HUNDREDS more people suffering from severe to profound deafness will be eligible each year for a life-changing ‘cochlear implant’ on the NHS after official guidance on who can receive them was updated.
The new advice comes from NICE – the National Institute for Health and Care Excellence – which has updated its definition of what constitutes “severe to profound deafness”. It is that definition which determines who is eligible for a cochlear implant (an advanced type of hearing aid) on the NHS.
The NICE definition now recognises “severe to profound deafness” as only hearing sounds louder than 80db HL (decibels in hearing level) at two or more frequencies without hearing aids. The previous definition set the cut-off for eligibility at 90db HL, so this lowering of the threshold means that hundreds more people each year will now be considered eligible for an NHS cochlear implant.
While it does not restore hearing, the implant creates a sense of hearing by picking up sounds which are turned into electrical signals and sent to the brain. The technology is particularly effective in children with severe to profound deafness, as their brains rapidly learn to interpret the signals as sound. Older people might need longer for their brains to ‘re-learn’ and adapt.
Unlike conventional hearing aids, which just make sounds louder, a cochlear implant does the work of damaged parts of the inner ear (the cochlea) to provide sound signals to the brain.

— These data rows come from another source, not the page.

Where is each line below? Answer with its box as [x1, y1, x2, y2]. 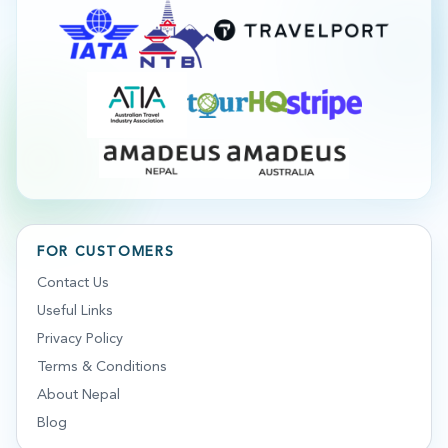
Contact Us [37, 275, 109, 291]
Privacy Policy [37, 331, 123, 347]
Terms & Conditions [37, 359, 167, 375]
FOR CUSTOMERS [37, 245, 175, 259]
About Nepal [37, 387, 120, 403]
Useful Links [37, 303, 113, 319]

How does a cochlear implant work?
- The cochlear implant has two main components – an external ‘sound processor’ usually worn behind the ear and the actual implant, which is placed under the skin in a surgical procedure under general anaesthetic.
- The sound processor contains microphones to capture sound and turn it into digital code. That digitally-coded sound is then transmitted through a ‘coil’ on the outside of the patient’s head to the internal implant which is placed under the skin directly beneath the coil.
- The implant converts the digitally-coded sound into electrical impulses and sends them along an electrode array placed in the cochlea (inner ear). This stimulates the cochlea’s hearing nerve, sending the impulses to the brain, which interprets them as sound. The whole system is powered by a battery in the external sound processor unit.
Cochlear implants help people who have significant hearing loss in both ears and receive little or no benefit from conventional hearing aids. The implant can be done for a single ear or both ears depending on the patient’s needs. Listening with both ears can improve your ability to identify the direction of sound and separate the sounds you want to hear from those you don’t.
Patients who do not qualify for a cochlear implant on the NHS can have the procedure carried out privately, but it is not cheap, typically costing around £25,000 per ear. The cost to the NHS is thought to be even higher, put at around £38,000 to £45,000 by a leading cochlear implant surgeon in a 2014 newspaper article.
Commenting on NICE’s decision to update its definition, Meindert Boysen, director of the Centre for Technology Evaluation, said: “The appraisal committee listened to concerns regarding the eligibility criteria for cochlear implants being out of date. Upon review it was concluded this needed to be updated. The new eligibility criteria for cochlear implants will ensure that they continue to be available on the NHS to those individuals who will benefit from them the most.”
Vicki Kirwin, children’s audiologist at the National Deaf Children’s Society, reacted positively to the news. She said: “With the right support, deaf children can achieve anything in life. NICE is going a long way towards making that promise a reality for all those children who can benefit from this technology.”